The most fascinating was called simply Place. It was a blank canvas visitors were invited to fill, one pixel of color at a time. But people had to take turns. If you laid down a tile, you had to wait five minutes before you could lay down another one. The first image that took shape looked like a drawing from a bathroom wall. It was a phallus. Wardle began to despair. “One of the issues we face is around collaboration,” he says in the YouTube after-action report. “A small group of toxic people can ruin the experience for the many.”
Then he realized that the people arriving at Place were being shown only what had already been started. He tweaked the code to bring newcomers to a stretch of virgin canvas, where they could start fresh. And they did. Three days later, after a million people had placed 16 million tiles, Place ended up as a striking mosaic.

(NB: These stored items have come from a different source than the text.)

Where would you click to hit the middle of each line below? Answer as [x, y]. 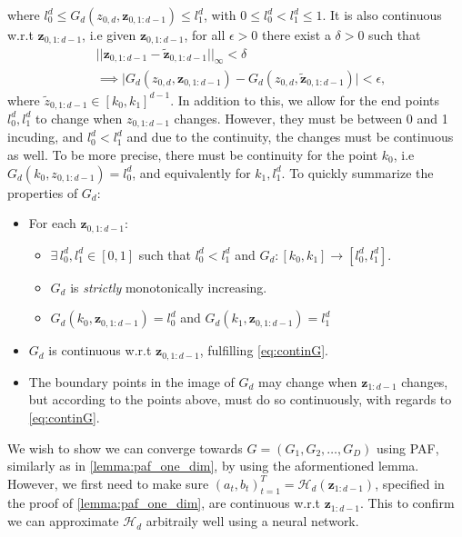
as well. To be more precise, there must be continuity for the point [193, 155]
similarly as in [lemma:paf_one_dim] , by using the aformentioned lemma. [213, 466]
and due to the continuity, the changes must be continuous [290, 137]
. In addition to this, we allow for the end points [305, 99]
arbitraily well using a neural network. [252, 521]
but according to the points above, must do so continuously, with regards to [240, 399]
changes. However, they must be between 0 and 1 [311, 118]
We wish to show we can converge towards [125, 447]

Staring out the windshield, Wardle explains:
“So previously, when everyone was standing in the center of the canvas, they’d see this big phallic thing emerging, and they would contribute to it. When we started them in a blank area of the canvas, I think it maybe challenged them to think about what they would like to create, right, it wasn’t just ‘add to the first thing that was there.’
“And I’m, like, wary of trying to extrapolate that out to make a statement about what tech companies should or shouldn’t be doing, right? It was an art project on the internet. But I think for me personally, it was like really useful to think about what responsibility you have when you create a space for people interact. You actually make a ton of decisions that impact the way that they interact with one another. And humans interacting is very, very complicated. Humans are very, very complicated.”